The study is titled “Chikungunya Virus Cell-to-Cell Transmission Is Mediated by Intercellular Extensions In Vitro and In Vivo.” Other Einstein authors were Jonathan R. Lai, PhD, MD/PhD student Karen Tong and Judy J. Wan, PhD. Other contributors include Bennett J. Davenport, PhD, and PhD student Brian C. Ware at the University of Colorado School of Medicine, Aurora, CO; Arthur S. Kim, PhD, and Michael S. Diamond, MD, PhD, at Washington University School of Medicine, Saint Louis, MO; Thérèse Couderc, PhD, at Institut Pasteur, Université de Paris, Paris, France; and Marc Lecuit, MD, PhD, at Institut Pasteur, Université de Paris, and Hôpital Necker-Enfants malades - AP-HP, Institut Imagine, Paris, France.

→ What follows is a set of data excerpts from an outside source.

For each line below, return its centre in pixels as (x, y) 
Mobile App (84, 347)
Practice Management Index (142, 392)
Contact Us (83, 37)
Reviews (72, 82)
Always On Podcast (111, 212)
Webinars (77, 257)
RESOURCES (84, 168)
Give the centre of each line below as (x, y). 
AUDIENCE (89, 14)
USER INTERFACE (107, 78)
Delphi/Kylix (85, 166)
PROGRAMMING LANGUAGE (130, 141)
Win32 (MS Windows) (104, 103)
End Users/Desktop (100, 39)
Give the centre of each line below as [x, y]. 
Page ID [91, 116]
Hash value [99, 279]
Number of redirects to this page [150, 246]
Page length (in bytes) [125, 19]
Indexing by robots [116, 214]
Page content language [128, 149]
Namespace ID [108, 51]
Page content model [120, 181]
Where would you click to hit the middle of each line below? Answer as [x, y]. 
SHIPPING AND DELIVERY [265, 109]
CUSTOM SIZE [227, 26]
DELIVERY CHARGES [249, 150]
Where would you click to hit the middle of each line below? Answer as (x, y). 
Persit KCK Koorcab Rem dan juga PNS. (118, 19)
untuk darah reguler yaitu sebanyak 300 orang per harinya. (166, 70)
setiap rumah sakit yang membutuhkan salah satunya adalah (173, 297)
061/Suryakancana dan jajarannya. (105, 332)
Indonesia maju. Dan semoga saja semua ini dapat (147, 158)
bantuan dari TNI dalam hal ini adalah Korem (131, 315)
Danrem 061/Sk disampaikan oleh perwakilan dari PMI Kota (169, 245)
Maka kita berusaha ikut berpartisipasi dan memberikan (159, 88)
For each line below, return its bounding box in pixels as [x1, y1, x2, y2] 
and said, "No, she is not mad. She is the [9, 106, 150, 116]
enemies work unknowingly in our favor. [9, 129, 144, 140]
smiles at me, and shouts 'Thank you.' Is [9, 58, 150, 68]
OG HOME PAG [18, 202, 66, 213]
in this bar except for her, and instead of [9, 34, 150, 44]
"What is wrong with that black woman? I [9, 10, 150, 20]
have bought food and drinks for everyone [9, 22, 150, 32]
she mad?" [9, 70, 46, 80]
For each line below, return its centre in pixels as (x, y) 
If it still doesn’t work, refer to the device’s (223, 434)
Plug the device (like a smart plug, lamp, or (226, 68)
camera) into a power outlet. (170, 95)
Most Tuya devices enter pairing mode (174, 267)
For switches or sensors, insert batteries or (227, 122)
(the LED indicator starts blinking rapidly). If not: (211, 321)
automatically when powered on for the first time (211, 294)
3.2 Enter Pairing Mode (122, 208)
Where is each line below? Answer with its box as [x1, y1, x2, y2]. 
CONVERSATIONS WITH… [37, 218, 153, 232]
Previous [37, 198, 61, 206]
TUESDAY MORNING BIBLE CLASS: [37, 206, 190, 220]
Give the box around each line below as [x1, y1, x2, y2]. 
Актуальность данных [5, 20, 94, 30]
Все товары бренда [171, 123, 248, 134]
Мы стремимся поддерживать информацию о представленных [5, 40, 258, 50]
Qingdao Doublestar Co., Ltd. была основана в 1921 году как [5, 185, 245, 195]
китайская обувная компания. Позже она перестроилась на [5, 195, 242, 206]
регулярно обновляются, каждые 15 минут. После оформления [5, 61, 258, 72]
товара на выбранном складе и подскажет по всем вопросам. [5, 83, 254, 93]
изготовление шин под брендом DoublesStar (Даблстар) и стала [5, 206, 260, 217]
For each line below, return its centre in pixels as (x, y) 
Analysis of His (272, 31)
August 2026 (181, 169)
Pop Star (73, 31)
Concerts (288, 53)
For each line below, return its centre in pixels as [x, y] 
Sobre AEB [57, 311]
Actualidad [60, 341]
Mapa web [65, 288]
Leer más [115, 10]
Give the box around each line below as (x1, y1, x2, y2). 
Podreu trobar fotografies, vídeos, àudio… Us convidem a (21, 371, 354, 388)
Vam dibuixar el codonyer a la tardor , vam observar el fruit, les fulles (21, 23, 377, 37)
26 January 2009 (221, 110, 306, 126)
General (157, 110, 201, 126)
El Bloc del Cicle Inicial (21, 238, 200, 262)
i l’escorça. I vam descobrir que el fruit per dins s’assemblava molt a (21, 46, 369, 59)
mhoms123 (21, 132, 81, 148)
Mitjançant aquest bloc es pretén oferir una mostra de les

The research was supported by grants from the National Institutes of Health (R01GM057454, R01AI141436, R01AI125462 and R01AI143673) and by an NCI Cancer Center Support Grant (P30CA013330).

Competing interests: Dr. Lai is a paid consultant for Celdara Medical, LLC. Dr. Diamond is a consultant for InBios, Vir Biotechnology, Senda Biosciences, Ocugen, Moderna and Immunome. The Diamond laboratory has received unrelated funding support in sponsored research agreements from Vir Biotechnology, Moderna, Generate Biomedicines and Emergent BioSolutions. The other authors declare no competing interests.